Understanding Medicaid Income Limits by State
Medicaid is a joint federal and state health insurance program that serves people with low incomes. One of the main factors that determines whether someone can participate in Medicaid is income—how much money a household makes each month or year. However, income limits vary significantly from state to state because each state sets its own rules within federal guidelines.
As of 2024, income limits differ based on family size and the state where you live. For example, in some states, a single adult with a monthly income of $1,000 might fall within the income range for Medicaid consideration, while in other states the limit might be $1,500 or higher. These variations exist because states have flexibility in how they structure their Medicaid programs.

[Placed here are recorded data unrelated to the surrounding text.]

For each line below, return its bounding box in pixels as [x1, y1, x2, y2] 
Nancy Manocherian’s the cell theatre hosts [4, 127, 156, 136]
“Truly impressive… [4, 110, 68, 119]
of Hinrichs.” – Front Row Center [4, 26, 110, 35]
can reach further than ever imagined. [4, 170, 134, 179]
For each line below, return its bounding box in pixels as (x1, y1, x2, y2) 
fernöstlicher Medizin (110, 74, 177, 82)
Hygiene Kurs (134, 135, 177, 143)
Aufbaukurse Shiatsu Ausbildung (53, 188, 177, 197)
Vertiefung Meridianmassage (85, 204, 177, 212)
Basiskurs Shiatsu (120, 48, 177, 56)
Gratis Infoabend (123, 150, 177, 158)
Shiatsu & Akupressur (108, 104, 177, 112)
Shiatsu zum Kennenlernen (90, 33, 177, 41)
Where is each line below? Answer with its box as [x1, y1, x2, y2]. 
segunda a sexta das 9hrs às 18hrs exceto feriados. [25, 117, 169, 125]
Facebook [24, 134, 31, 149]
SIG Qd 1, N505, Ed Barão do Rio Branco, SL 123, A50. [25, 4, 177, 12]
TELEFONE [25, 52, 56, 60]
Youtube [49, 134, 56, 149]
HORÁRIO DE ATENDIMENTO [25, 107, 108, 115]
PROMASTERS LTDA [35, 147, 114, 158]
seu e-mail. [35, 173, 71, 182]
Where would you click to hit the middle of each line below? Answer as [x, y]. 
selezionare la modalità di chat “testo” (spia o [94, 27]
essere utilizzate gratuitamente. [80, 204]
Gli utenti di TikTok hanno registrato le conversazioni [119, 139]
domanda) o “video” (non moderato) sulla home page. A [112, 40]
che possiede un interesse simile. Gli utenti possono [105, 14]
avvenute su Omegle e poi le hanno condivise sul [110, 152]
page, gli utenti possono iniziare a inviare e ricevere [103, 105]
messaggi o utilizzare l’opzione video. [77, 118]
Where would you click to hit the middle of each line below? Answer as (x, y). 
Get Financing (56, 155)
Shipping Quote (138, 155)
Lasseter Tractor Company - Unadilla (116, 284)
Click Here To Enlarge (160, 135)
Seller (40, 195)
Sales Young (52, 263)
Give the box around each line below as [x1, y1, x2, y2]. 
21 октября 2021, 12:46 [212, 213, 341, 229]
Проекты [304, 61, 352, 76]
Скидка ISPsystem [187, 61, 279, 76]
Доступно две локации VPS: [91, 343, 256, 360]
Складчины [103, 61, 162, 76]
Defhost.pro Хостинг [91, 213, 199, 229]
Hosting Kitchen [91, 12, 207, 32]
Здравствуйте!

The federal poverty level serves as a baseline for many Medicaid income calculations. The federal poverty level in 2024 is approximately $1,711 per month for a single person and $3,515 per month for a family of four. Many states set their Medicaid income limits at percentages of the federal poverty level—such as 100%, 138%, or 200% of the poverty level. This means a state might set income limits at one and a half times or two times the federal poverty level.
Non-expansion and expansion states have different income thresholds. As of 2024, 38 states have expanded Medicaid coverage under the Affordable Care Act, while 12 states have not expanded their programs. Expansion states generally have higher income limits and cover more adults without dependent children. Non-expansion states typically have lower income limits and may only cover children, pregnant individuals, elderly people, and those with disabilities.
Medicaid rules also consider household composition when calculating income limits. A household with three children and two adults will have a higher allowable income than a single person because more people are supported by that income. States provide income limit charts that specify exact thresholds based on family size.
Practical Takeaway: Check your specific state's Medicaid website or contact your state's Medicaid agency to find the exact income limits that apply to your household size and family situation. Income limits change annually, so verify current limits rather than relying on previous years' information.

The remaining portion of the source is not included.